Вне себя от гнева, Николай Павлович позвал своим громким голосом батарейного командира, в батарее которого оказался столь непростительный недосмотр, и когда последний, бледный как смерть, подскакал к нему, он облегчил свое сердце, выругав его трехэтажным непечатным словцом. Обезумевший от страха батарейный командир до того растерялся, что ни с того ни с сего брякнул вдруг невпопад: «Почту за особенное счастье, ваше императорское величество!»
Не к слову сказанная фраза произвела свое смехотворное действие на всех, и государь, долго силясь удержать себя от душившего его хохота, отворачивался от присутствующих, потряхивая своими густыми эполетами. Все окружавшие его, глядя на него, смеялись также, и только одному виновнику, вызвавшему такое настроение у всех, было не до смеха: его нашли без чувств у злополучного орудия…

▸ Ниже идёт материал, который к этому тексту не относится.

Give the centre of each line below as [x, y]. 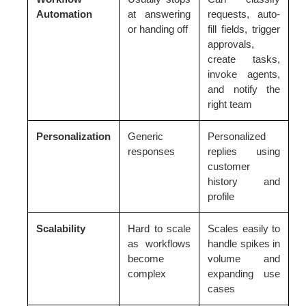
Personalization [73, 136]
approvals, [231, 44]
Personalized [237, 136]
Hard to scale [159, 228]
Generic [145, 136]
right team [230, 104]
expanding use [244, 273]
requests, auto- [244, 14]
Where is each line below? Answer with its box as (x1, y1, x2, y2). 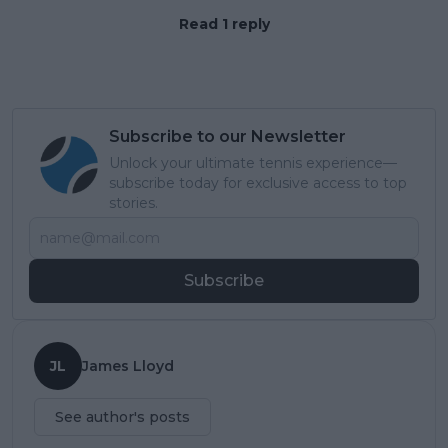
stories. (109, 193, 158, 212)
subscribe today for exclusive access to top (109, 173, 407, 192)
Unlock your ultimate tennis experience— (109, 153, 397, 172)
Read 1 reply (178, 14, 270, 33)
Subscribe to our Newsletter (109, 126, 346, 146)
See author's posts (55, 407, 190, 426)
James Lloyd (82, 356, 174, 375)
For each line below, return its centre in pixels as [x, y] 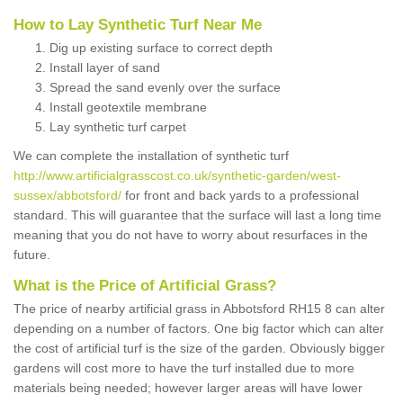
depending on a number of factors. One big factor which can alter [199, 329]
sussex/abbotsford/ [67, 196]
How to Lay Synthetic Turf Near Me [138, 25]
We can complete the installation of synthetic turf [151, 156]
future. [32, 255]
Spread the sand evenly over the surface [165, 88]
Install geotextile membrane [128, 107]
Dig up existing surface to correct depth [161, 48]
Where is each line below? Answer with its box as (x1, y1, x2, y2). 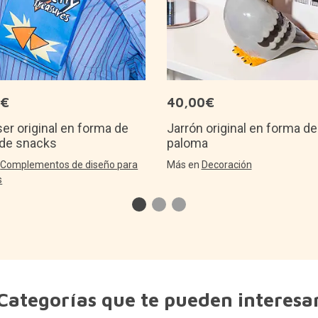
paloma (166, 135, 208, 150)
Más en (166, 158, 202, 170)
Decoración (201, 158, 252, 170)
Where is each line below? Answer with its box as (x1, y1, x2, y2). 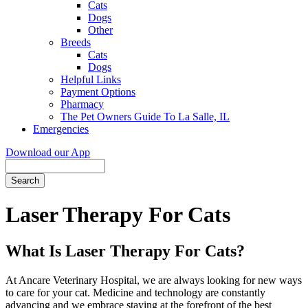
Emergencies (33, 122, 89, 135)
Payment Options (60, 85, 135, 98)
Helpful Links (60, 73, 121, 85)
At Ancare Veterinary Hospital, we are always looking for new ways (5, 274, 302, 287)
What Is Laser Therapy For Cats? (5, 242, 245, 261)
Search (5, 158, 35, 170)
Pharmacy (60, 98, 104, 110)
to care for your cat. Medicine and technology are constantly (5, 287, 265, 299)
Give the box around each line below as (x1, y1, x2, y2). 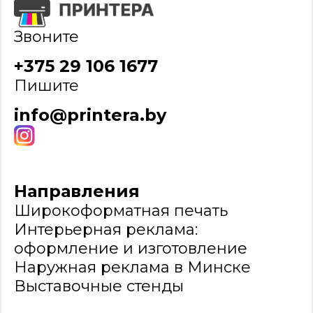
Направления (14, 181, 140, 202)
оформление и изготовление (14, 239, 247, 259)
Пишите (14, 76, 79, 96)
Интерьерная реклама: (14, 220, 198, 240)
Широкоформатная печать (14, 201, 228, 221)
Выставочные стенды (14, 277, 184, 296)
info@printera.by (14, 105, 166, 126)
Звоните (14, 27, 79, 47)
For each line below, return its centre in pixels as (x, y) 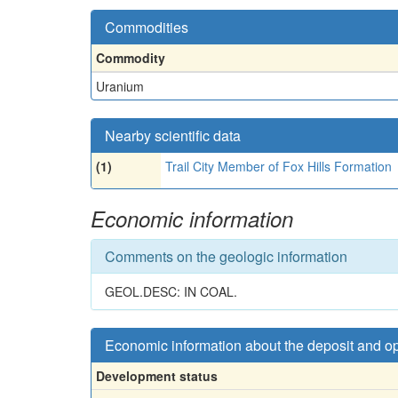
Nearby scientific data (173, 135)
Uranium (120, 86)
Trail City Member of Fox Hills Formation (279, 166)
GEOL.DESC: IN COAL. (171, 291)
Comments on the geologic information (226, 256)
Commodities (147, 27)
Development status (157, 375)
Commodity (131, 57)
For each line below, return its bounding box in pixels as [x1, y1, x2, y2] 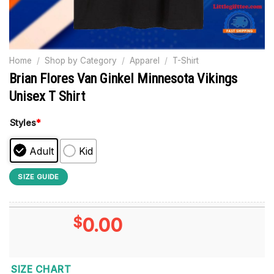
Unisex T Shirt [9, 87, 85, 104]
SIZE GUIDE [18, 172, 59, 181]
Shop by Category [45, 56, 117, 65]
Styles [10, 117, 36, 128]
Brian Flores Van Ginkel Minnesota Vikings [9, 70, 237, 86]
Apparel [130, 56, 160, 65]
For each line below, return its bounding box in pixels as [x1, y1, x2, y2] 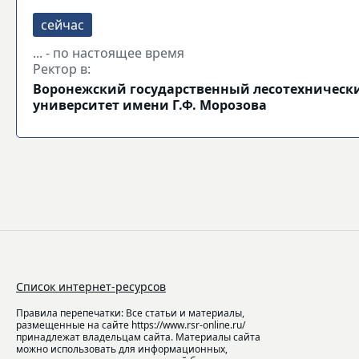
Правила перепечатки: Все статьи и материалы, [16, 306, 244, 320]
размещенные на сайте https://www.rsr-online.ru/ [16, 318, 245, 332]
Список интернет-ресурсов [16, 279, 166, 294]
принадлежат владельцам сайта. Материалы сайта [16, 330, 260, 344]
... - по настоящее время [33, 44, 184, 62]
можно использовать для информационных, [16, 342, 228, 356]
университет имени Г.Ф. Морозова [33, 96, 267, 114]
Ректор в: [33, 60, 91, 78]
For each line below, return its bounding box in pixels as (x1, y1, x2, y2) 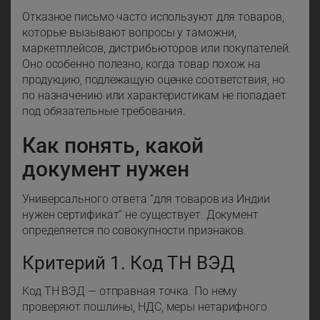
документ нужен (22, 156, 189, 182)
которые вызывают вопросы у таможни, (22, 26, 236, 40)
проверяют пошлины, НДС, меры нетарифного (22, 300, 267, 314)
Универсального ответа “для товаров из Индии (22, 192, 270, 206)
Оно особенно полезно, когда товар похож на (22, 57, 261, 71)
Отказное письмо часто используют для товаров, (22, 10, 284, 24)
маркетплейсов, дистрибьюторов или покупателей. (22, 41, 291, 56)
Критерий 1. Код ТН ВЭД (22, 252, 235, 274)
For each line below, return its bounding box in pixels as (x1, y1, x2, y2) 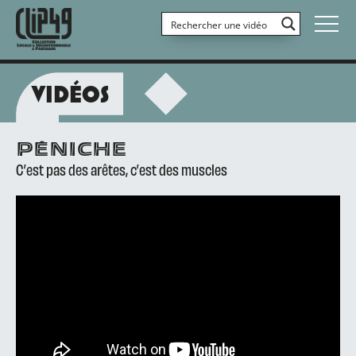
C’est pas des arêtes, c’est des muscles (16, 159, 227, 178)
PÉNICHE (16, 141, 127, 161)
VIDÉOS (32, 79, 109, 108)
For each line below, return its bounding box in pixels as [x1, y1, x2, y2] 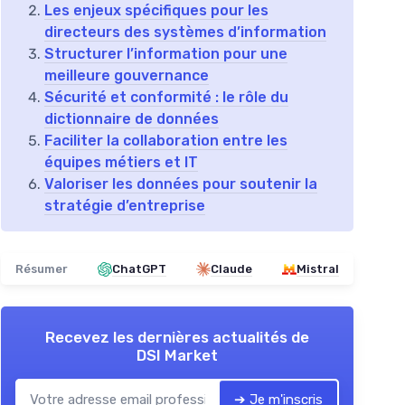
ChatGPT [112, 262, 166, 277]
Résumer [15, 262, 68, 277]
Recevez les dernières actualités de [45, 328, 309, 347]
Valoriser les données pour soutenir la [44, 175, 317, 193]
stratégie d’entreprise [44, 197, 205, 215]
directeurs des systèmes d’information [44, 24, 326, 42]
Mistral [297, 262, 339, 277]
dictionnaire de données [44, 110, 219, 128]
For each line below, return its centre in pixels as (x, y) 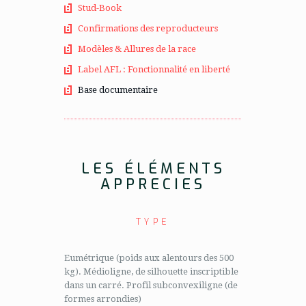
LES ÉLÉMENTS (153, 169)
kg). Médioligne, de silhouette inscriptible (151, 272)
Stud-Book (100, 8)
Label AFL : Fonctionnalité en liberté (154, 69)
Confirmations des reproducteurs (148, 28)
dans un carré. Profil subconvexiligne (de (151, 285)
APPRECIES (153, 184)
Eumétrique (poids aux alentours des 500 (149, 258)

К рассказанному у места сказать, что в обуявшем батарейного командира страхе не было ничего преувеличенного, если припомнить, до какой строгости была доведена дисциплина в царствование Николая I. Строгость эта господствовала над всем и доходила до непонятных в наше время мелочей. Так, когда однажды этот государь, находясь в Петергофе же на водосвятии в лагерной церкви кадетских корпусов, позабыл, войдя в церковь, снять перчатку с правой руки, то никто из присутствующих военных, безотчетно во всем ему подражавших и следивших за каждым его движением, не посмел и подумать снять перчатки до тех пор, пока он, желая перекреститься, не снял свою с руки… Удивительно ли после того, что такой действительно крупный факт, как приведенный выше, мог произвести столь сильное действие на его виновника!
Не помню в котором году проходил я в Петербурге Летним садом. Вижу – вдали едет верхом какой-то генерал, в котором я узнал потом государя Николая Павловича. Он поворотил направо в поперечную широкую аллею и остановился против Марсова поля, где в то время происходила репетиция майского парада под командою тогдашнего наследника престола.
Я подошел поближе к государю, около которого начала собираться кучка зрителей, сначала небольшая, потом постепенно увеличиваясь. Появились и дамы. Заметив их в толпе, государь обратился к ним с разговором. Передние зрители тотчас подались назад, а дамы подошли к самому государю.
С улыбкой на устах, светлым и ласковым взором… и магически притягательным, государь смотрел на всех нас, спрашивал у молодых дам, кто, по их мнению, лучше: гусары или кавалергарды, что им больше нравится: пехота, кавалерия или артиллерия – вообще шутил очень мило, и дамы не робея, смело и улыбаясь, ему отвечали.
Во все это время большая гнедая лошадь, на которой сидел государь, стояла неподвижно, вытянувшись вперед и, словно окаменелая, не переменяла ног и даже не двигала ушами. Вдруг она быстро подалась телом вперед! Государь взглянул назад и заметил, что какой-то мальчишка дернул лошадь за хвост.
– Пошел прочь, мальчишка! – сказал государь не сердясь и продолжал шутить с дамами.
Мальчишка спрятался в толпе, но через несколько времени опять незаметно пробрался к лошади и опять дернул ее за хвост; лошадь снова сделала движение.
– Прогоните этого мальчишку! – кротко сказал государь, обращаясь к публике.
Мальчишку прогнали, а государь, не изменяя своего веселого настроения духа, продолжал шутить с дамами.